THE TASK - Make an exact copy of all the data, pictures excluded.

[Dataset excerpts]
=====

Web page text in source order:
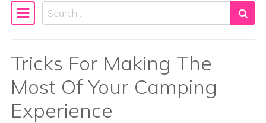
Main Navigation
Search
Tricks For Making The
Most Of Your Camping
Experience
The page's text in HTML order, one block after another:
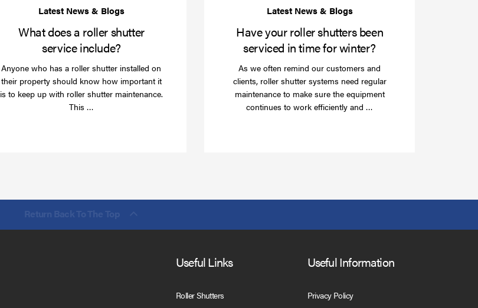
What does a roller shutter
service include?
Anyone who has a roller shutter installed on
their property should know how important it
is to keep up with roller shutter maintenance.
This …
Have your roller shutters been
serviced in time for winter?
As we often remind our customers and
clients, roller shutter systems need regular
maintenance to make sure the equipment
continues to work efficiently and …
Useful Links
Roller Shutters
Useful Information
Privacy Policy
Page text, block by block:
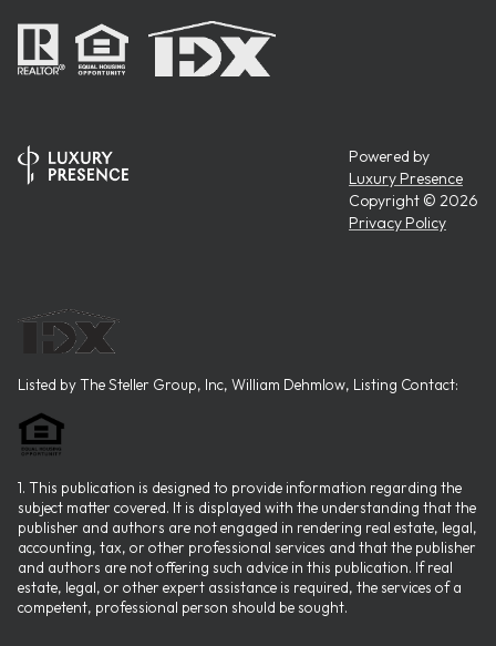
Powered by
Luxury Presence
Copyright © 2026
Privacy Policy
Listed by The Steller Group, Inc, William Dehmlow, Listing Contact:
1. This publication is designed to provide information regarding the
subject matter covered. It is displayed with the understanding that the
publisher and authors are not engaged in rendering real estate, legal,
accounting, tax, or other professional services and that the publisher
and authors are not offering such advice in this publication. If real
estate, legal, or other expert assistance is required, the services of a
competent, professional person should be sought.
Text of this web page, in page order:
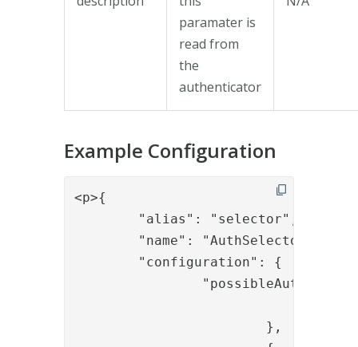
paramater is
read from
the
authenticator
Example Configuration
<p>{
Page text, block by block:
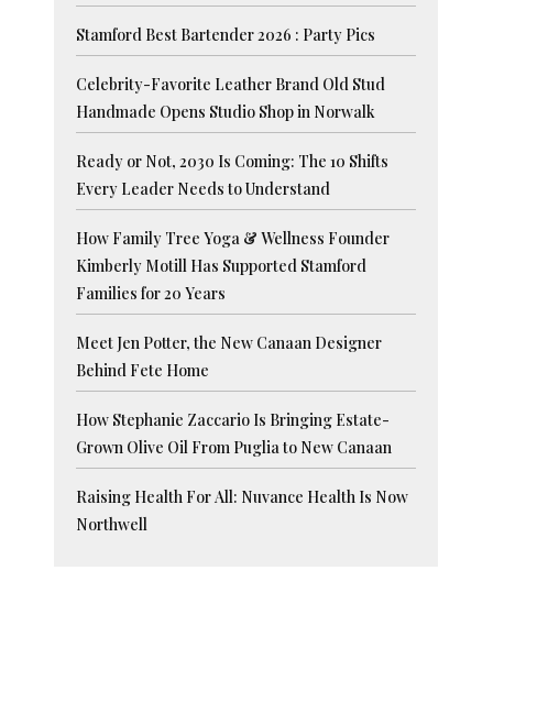
Stamford Best Bartender 2026 : Party Pics
Celebrity-Favorite Leather Brand Old Stud
Handmade Opens Studio Shop in Norwalk
Ready or Not, 2030 Is Coming: The 10 Shifts
Every Leader Needs to Understand
How Family Tree Yoga & Wellness Founder
Kimberly Motill Has Supported Stamford
Families for 20 Years
Meet Jen Potter, the New Canaan Designer
Behind Fete Home
How Stephanie Zaccario Is Bringing Estate-
Grown Olive Oil From Puglia to New Canaan
Raising Health For All: Nuvance Health Is Now
Northwell
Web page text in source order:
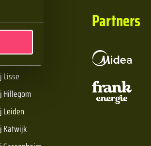
links
Lisse
Hillegom
Leiden
Katwijk
Partners
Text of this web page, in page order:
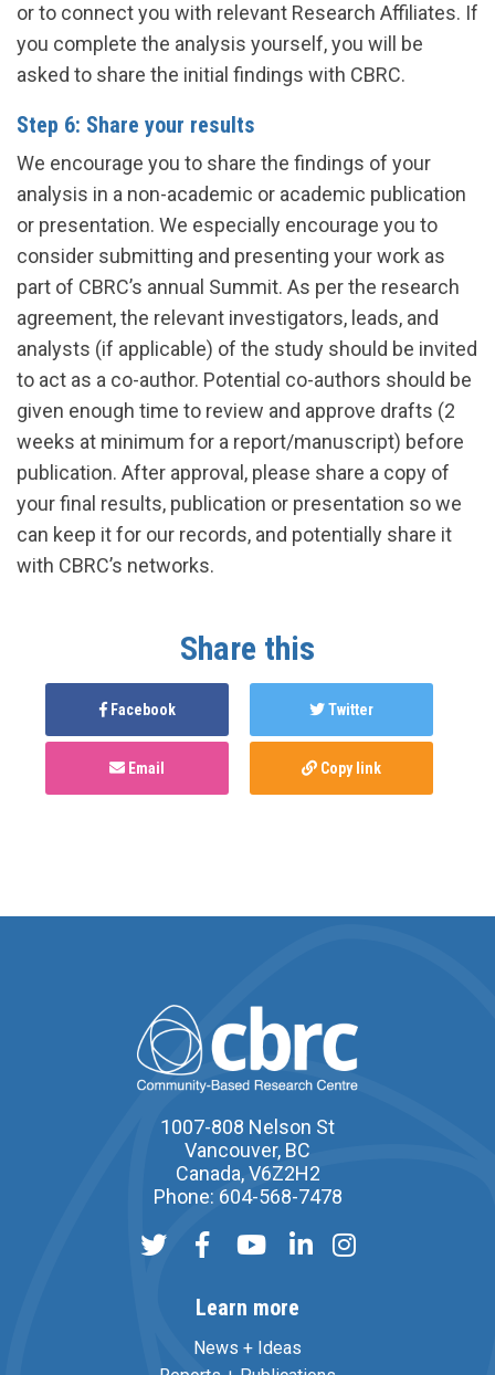
or to connect you with relevant Research Affiliates. If
you complete the analysis yourself, you will be
asked to share the initial findings with CBRC.
Step 6: Share your results
We encourage you to share the findings of your
analysis in a non-academic or academic publication
or presentation. We especially encourage you to
consider submitting and presenting your work as
part of CBRC’s annual Summit. As per the research
agreement, the relevant investigators, leads, and
analysts (if applicable) of the study should be invited
to act as a co-author. Potential co-authors should be
given enough time to review and approve drafts (2
weeks at minimum for a report/manuscript) before
publication. After approval, please share a copy of
your final results, publication or presentation so we
can keep it for our records, and potentially share it
with CBRC’s networks.
Share this
Facebook Twitter
Email Copy link
1007-808 Nelson St
Vancouver, BC
Canada, V6Z2H2
Phone: 604-568-7478
Learn more
News + Ideas
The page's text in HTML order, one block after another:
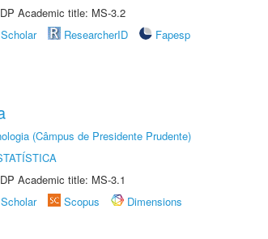
Academic title: MS-3.2
ResearcherID
Fapesp
(Câmpus de Presidente Prudente)
Academic title: MS-3.1
Scopus
Dimensions
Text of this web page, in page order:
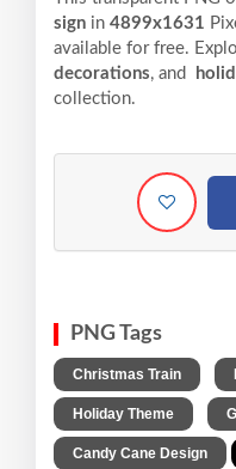
sign in 4899x1631
available for free.
decorations, and
collection.
PNG Tags
Christmas Train
Holiday Theme
Candy Cane Design
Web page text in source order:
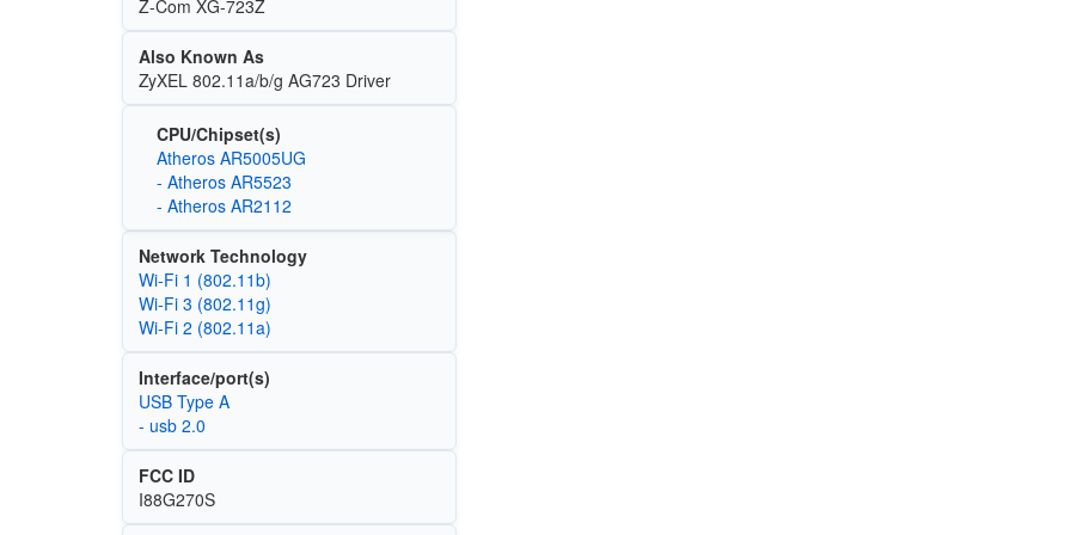
Z-Com XG-723Z
Also Known As
ZyXEL 802.11a/b/g AG723 Driver
CPU/Chipset(s)
Atheros AR5005UG
- Atheros AR5523
- Atheros AR2112
Network Technology
Wi‑Fi 1 (802.11b)
Wi‑Fi 3 (802.11g)
Wi‑Fi 2 (802.11a)
Interface/port(s)
USB Type A
- usb 2.0
FCC ID
I88G270S
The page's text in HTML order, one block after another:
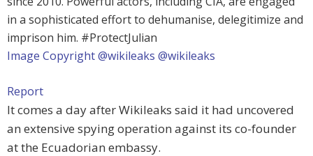
Image Copyright @wikileaks @wikileaks
Report
It comes a day after Wikileaks said it had uncovered
an extensive spying operation against its co-founder
at the Ecuadorian embassy.
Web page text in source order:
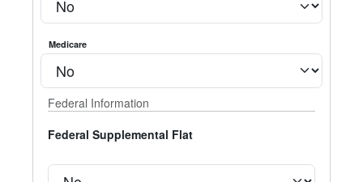
Medicare
Federal Information
Federal Supplemental Flat
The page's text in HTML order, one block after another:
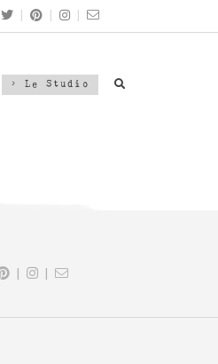
| | |
> Le Studio
| |
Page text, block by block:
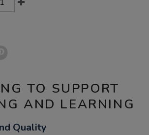
TO SUPPORT
AND LEARNING
Quality
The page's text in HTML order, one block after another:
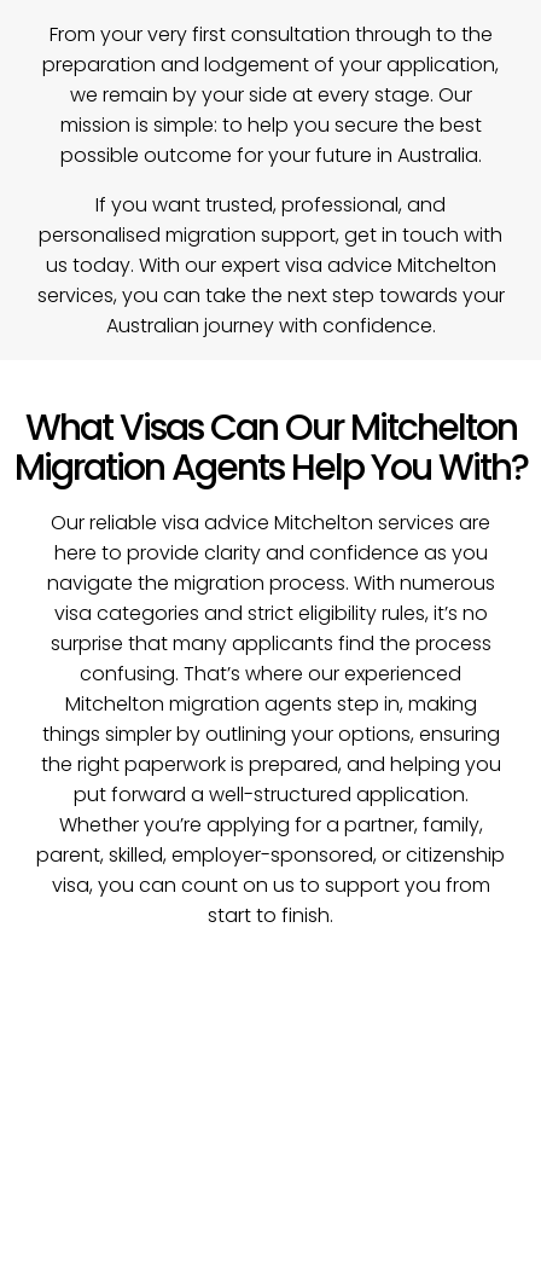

=====

YOUR RESPONSE -
Web page text in source order:
Main Navigation
Search
Tricks For Making The
Most Of Your Camping
Experience
The page's text in HTML order, one block after another:
What does a roller shutter
service include?
Anyone who has a roller shutter installed on
their property should know how important it
is to keep up with roller shutter maintenance.
This …
Have your roller shutters been
serviced in time for winter?
As we often remind our customers and
clients, roller shutter systems need regular
maintenance to make sure the equipment
continues to work efficiently and …
Useful Links
Roller Shutters
Useful Information
Privacy Policy
Page text, block by block:
Powered by
Luxury Presence
Copyright © 2026
Privacy Policy
Listed by The Steller Group, Inc, William Dehmlow, Listing Contact:
1. This publication is designed to provide information regarding the
subject matter covered. It is displayed with the understanding that the
publisher and authors are not engaged in rendering real estate, legal,
accounting, tax, or other professional services and that the publisher
and authors are not offering such advice in this publication. If real
estate, legal, or other expert assistance is required, the services of a
competent, professional person should be sought.
Text of this web page, in page order:
paramater is
read from
the
authenticator
Example Configuration
<p>{
Page text, block by block:
Stamford Best Bartender 2026 : Party Pics
Celebrity-Favorite Leather Brand Old Stud
Handmade Opens Studio Shop in Norwalk
Ready or Not, 2030 Is Coming: The 10 Shifts
Every Leader Needs to Understand
How Family Tree Yoga & Wellness Founder
Kimberly Motill Has Supported Stamford
Families for 20 Years
Meet Jen Potter, the New Canaan Designer
Behind Fete Home
How Stephanie Zaccario Is Bringing Estate-
Grown Olive Oil From Puglia to New Canaan
Raising Health For All: Nuvance Health Is Now
Northwell
Web page text in source order:
links
Lisse
Hillegom
Leiden
Katwijk
Partners
Text of this web page, in page order:
or to connect you with relevant Research Affiliates. If
you complete the analysis yourself, you will be
asked to share the initial findings with CBRC.
Step 6: Share your results
We encourage you to share the findings of your
analysis in a non-academic or academic publication
or presentation. We especially encourage you to
consider submitting and presenting your work as
part of CBRC’s annual Summit. As per the research
agreement, the relevant investigators, leads, and
analysts (if applicable) of the study should be invited
to act as a co-author. Potential co-authors should be
given enough time to review and approve drafts (2
weeks at minimum for a report/manuscript) before
publication. After approval, please share a copy of
your final results, publication or presentation so we
can keep it for our records, and potentially share it
with CBRC’s networks.
Share this
Facebook Twitter
Email Copy link
1007-808 Nelson St
Vancouver, BC
Canada, V6Z2H2
Phone: 604-568-7478
Learn more
News + Ideas
The page's text in HTML order, one block after another:
Academic title: MS-3.2
ResearcherID
Fapesp
(Câmpus de Presidente Prudente)
Academic title: MS-3.1
Scopus
Dimensions
Text of this web page, in page order:
sign in 4899x1631
available for free.
decorations, and
collection.
PNG Tags
Christmas Train
Holiday Theme
Candy Cane Design
Web page text in source order:
Z-Com XG-723Z
Also Known As
ZyXEL 802.11a/b/g AG723 Driver
CPU/Chipset(s)
Atheros AR5005UG
- Atheros AR5523
- Atheros AR2112
Network Technology
Wi‑Fi 1 (802.11b)
Wi‑Fi 3 (802.11g)
Wi‑Fi 2 (802.11a)
Interface/port(s)
USB Type A
- usb 2.0
FCC ID
I88G270S
The page's text in HTML order, one block after another:
Image Copyright @wikileaks @wikileaks
Report
It comes a day after Wikileaks said it had uncovered
an extensive spying operation against its co-founder
at the Ecuadorian embassy.
Web page text in source order:
Medicare
Federal Information
Federal Supplemental Flat
The page's text in HTML order, one block after another:
| | |
> Le Studio
| |
Page text, block by block:
TO SUPPORT
AND LEARNING
Quality
The page's text in HTML order, one block after another:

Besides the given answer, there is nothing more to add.